Ibnu Mas’ūd bertanya, “Apa yang engkau katakan kepada mereka?” Abū Musa Al Asy’ari berkata, “Aku tidak mengatakan sepatah kata pun, aku menunggu pendapat atau perintah darimu.”
Ibnu Mas’ūd berkata, “Apakah kamu tidak perintahkan kepada mereka agar mereka menghitung dosa-dosa mereka saja dan kamu jamin bahwa kebaikan mereka tidak akan hilang sia-sia di sisi Allāh?”
Lalu beliaupun akhirnya berjalan menuju mereka dan kami pun mengikuti beliau hingga sampai tempat mereka berkumpul.

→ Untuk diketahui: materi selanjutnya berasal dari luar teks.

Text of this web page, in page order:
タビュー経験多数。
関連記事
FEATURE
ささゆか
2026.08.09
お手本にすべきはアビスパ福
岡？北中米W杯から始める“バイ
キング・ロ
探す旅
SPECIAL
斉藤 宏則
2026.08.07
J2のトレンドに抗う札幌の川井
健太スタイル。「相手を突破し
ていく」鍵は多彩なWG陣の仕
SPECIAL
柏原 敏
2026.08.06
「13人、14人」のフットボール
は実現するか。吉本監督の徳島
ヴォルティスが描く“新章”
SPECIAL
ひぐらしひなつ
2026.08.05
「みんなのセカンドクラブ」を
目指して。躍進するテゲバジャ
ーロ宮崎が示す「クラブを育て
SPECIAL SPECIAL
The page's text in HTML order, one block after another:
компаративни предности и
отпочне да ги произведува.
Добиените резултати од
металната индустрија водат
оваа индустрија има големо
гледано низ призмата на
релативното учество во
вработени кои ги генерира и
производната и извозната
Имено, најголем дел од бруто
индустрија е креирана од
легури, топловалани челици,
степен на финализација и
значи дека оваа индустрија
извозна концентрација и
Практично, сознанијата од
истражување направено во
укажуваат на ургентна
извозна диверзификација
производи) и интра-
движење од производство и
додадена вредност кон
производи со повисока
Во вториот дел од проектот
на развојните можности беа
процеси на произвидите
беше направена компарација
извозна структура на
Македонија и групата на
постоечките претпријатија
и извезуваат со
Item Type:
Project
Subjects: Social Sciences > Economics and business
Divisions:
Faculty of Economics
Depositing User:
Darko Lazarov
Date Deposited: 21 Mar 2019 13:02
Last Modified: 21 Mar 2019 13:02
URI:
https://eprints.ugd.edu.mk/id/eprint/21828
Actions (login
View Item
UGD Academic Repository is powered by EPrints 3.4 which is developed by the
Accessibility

Beliau berdiri dihadapan mereka lalu berkata, “Perbuatan apa yang kalian lakukan ini?” Mereka menjawab, “Wahai Abū Abdillāh (Ibnu Mas’ud), ini hanya batu kerikil yang kami gunakan untuk menghitung takbir, tahlil dan tasbih kami.”
Ibnu Mas’ūd pun berkata, “Hitung saja dosa-dosa kalian, saya jamin amal baik kalian tidak akan hilang walau pun hanya sedikit.”

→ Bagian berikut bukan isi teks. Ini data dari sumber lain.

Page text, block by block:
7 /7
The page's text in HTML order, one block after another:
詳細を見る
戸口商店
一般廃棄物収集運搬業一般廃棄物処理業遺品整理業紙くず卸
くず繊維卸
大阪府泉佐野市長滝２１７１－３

“Celaka wahai kalian umat Muhammad, cepat sekali kalian binasa. Para shahabat Nabi masih sangat banyak, pakaian Nabi belum hancur, bejana-bejana Beliau belum pecah. Demi jiwaku yang berada di tangan-Nya, kalian ini sedang melakukan hal yang lebih baik dari apa yang dicontohkan Nabi atau kalian membuka pintu kesesatan?” Tanya Ibnu Mas’ūd yang tinggi nadanya beliau sedang mengingkari.
Mereka pun menjawab, “Wahai Abū Abdillāh, kami hanya menginginkan kebaikan dari ini semua.”
Ibnu Mas’ūd berkata, “Sungguh alangkah banyaknya orang-orang yang menginginkan kebaikan namun dia tidak akan pernah mendapatkannya.”
Selesai kisah beliau.
Jadi seseorang tidak akan mendapatkan kebaikan kecuali orang-orang yang mengetahui kebaikan, mengetahui ilmu, mengetahui kebenaran dan mengetahui sunnah.
Bahkan Ibnu Mas’ūd sendiri pernah berkata dalam sebuah hadīts yang diriwayatkan oleh Imam Ahmad dalam kitāb Musnad,
“Sesungguhnya Rasūlullāh shallallāhu ‘alayhi wa sallam diajarkan oleh Allāh kunci-kunci kebaikan, penutup kebaikan dan sesuatu yang dapat menggabungkan semua kebaikan.”
(HR. Ahmad nomor 4160)
Sehingga apabila anda ingin menjadi orang yang dapat membuka pintu-pintu kebaikan maka belajarlah kuncinya, belajarlah penutupnya, belajarlah penggabungnya, kepada sosok tauladan bagi seluruh insan yang telah menggabungkan seluruh hal ini pada sabdanya, yaitu Nabi kita Muhammad bin Abdillāh. Semoga shalawat dan salam selalu tercurahkan atas Beliau.